Research
I’m interested in doing computer architecture research where I apply techniques from classical algorithms and data structures. I’m not yet quite sure what this entails, but it will probably have something to do with accelerators, compilers, and/or hardware-software co-design. Ideally, I would be able to focus on maximizing efficiency, free from the limitations of existing architectures.
Previously, I worked with Nikola Samardzic on accelerating Fully Homomorphic Encryption—encryption that allows running programs on secret data without decrypting it.
A Tensor Compiler with Automatic Data Packing for Simple and Efficient Fully Homomorphic Encryption
Aleksandar Krastev*, Nikola Samardzic*, Simon Langowski, Srinivas Devadas, Daniel Sanchez
Fhelipe is an FHE compiler exposing an easy-to-use tensor programming interface.
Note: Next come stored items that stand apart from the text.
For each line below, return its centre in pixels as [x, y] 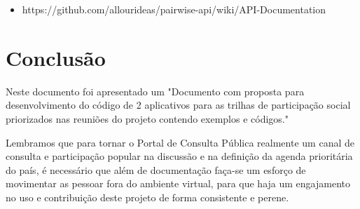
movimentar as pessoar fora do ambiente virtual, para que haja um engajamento [178, 183]
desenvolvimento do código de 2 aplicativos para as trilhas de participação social [178, 105]
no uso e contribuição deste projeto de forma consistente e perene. [147, 197]
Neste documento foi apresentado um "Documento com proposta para [155, 91]
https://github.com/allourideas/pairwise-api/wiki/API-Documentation [174, 9]
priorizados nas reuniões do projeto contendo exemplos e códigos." [147, 118]
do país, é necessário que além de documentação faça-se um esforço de [156, 169]
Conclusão [56, 57]
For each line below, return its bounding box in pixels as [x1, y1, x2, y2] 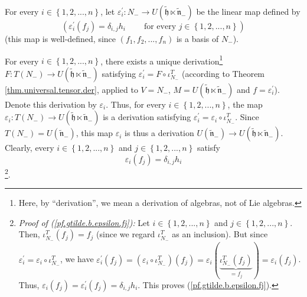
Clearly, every [5, 141, 54, 154]
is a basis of [176, 33, 219, 44]
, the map [227, 98, 263, 110]
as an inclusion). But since [172, 228, 268, 240]
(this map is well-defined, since [5, 33, 116, 44]
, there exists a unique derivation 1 [100, 53, 223, 67]
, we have [60, 253, 94, 265]
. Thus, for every [106, 98, 166, 110]
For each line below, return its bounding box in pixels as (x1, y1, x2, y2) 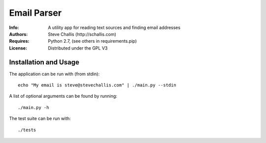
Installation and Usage (9, 58, 80, 66)
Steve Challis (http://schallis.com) (48, 31, 116, 37)
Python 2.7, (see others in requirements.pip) (48, 38, 137, 44)
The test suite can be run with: (9, 115, 71, 121)
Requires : (9, 38, 30, 44)
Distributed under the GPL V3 (48, 45, 108, 51)
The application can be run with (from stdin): (9, 71, 100, 77)
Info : (9, 25, 19, 30)
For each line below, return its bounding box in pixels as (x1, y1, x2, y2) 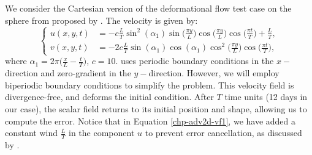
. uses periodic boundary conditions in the (115, 54, 274, 67)
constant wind (5, 126, 58, 139)
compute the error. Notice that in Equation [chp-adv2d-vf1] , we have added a (5, 114, 296, 127)
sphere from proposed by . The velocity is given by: (5, 13, 198, 26)
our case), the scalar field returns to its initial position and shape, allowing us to (5, 103, 307, 115)
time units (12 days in (224, 90, 308, 103)
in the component (69, 126, 135, 139)
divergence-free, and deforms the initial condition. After (5, 90, 214, 103)

Fhelipe simplifies programming by abstracting data layouts and noise management, while achieving great performance via two key contributions: a novel bit-permutation tensor layout representation and a novel bootstrap placement algorithm. Fhelipe is the first compiler to match the performance of large hand-optimized FHE applications, outperforming prior compilers by gmean 18.5×.
I designed Fhelipe’s layout representation, helped design all algorithms in the compiler, and implemented the compiler frontend.
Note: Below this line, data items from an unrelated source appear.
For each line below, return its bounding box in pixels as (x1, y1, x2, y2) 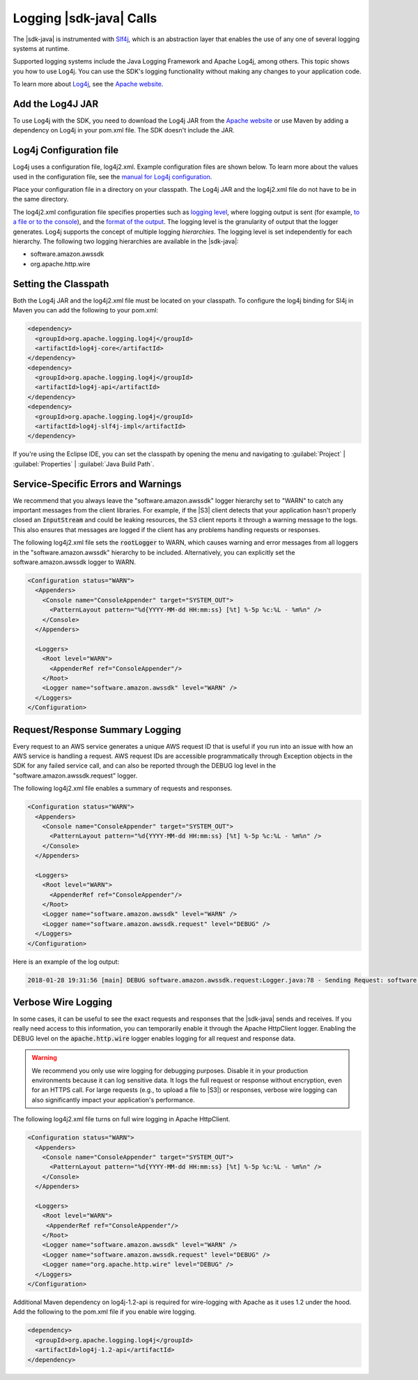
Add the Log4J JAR (13, 98, 99, 109)
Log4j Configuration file (13, 144, 119, 156)
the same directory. (13, 195, 69, 204)
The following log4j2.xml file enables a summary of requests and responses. (13, 784, 233, 793)
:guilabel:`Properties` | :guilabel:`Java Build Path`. (13, 460, 155, 468)
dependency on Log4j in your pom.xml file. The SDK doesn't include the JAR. (13, 126, 235, 135)
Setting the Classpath (13, 278, 109, 289)
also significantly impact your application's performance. (31, 1095, 195, 1104)

CraterLake: A Hardware Accelerator for Efficient Unbounded Computation on Encrypted Data
Nikola Samardzic, Axel Feldmann, Aleksandar Krastev, Nathan Manohar, Nicholas Genise, Srinivas Devadas, Karim Eldefrawy, Chris Peikert, Daniel Sanchez
CraterLake is a state-of-the-art hardware accelerator for FHE, providing speedups of 5,000× over CPU on a broad range of applications. Building upon F1’s functional units, CraterLake introduces a novel architecture that significantly reduces on- and off-chip data movement.
I came up with the way computation is distributed across the chip (Sec. 4), designed the on-chip network (Sec. 5.3), and designed the KeySwitch hint generator (Sec. 5.2).
F1: A Fast and Programmable Accelerator for Fully Homomorphic Encryption
Axel Feldmann*, Nikola Samardzic*, Aleksandar Krastev, Srini Devadas, Ron Dreslinski, Christopher Peikert, Daniel Sanchez
F1 was our initial proposal for an FHE accelerator. F1 proposes novel high-throughput FHE functional units, but suffers from excessive on-chip data movement that prevents it from scaling to large FHE application. As a result, F1 is about 5,000× faster than a CPU on small applications (similar to CraterLake), but only 400× faster on large ones (11× slower than CraterLake).
I designed the first SRAM-only, fully-pipelined transpose unit (Sec. 5.1), which is a crucial component of F1’s novel FFT and automorphism units.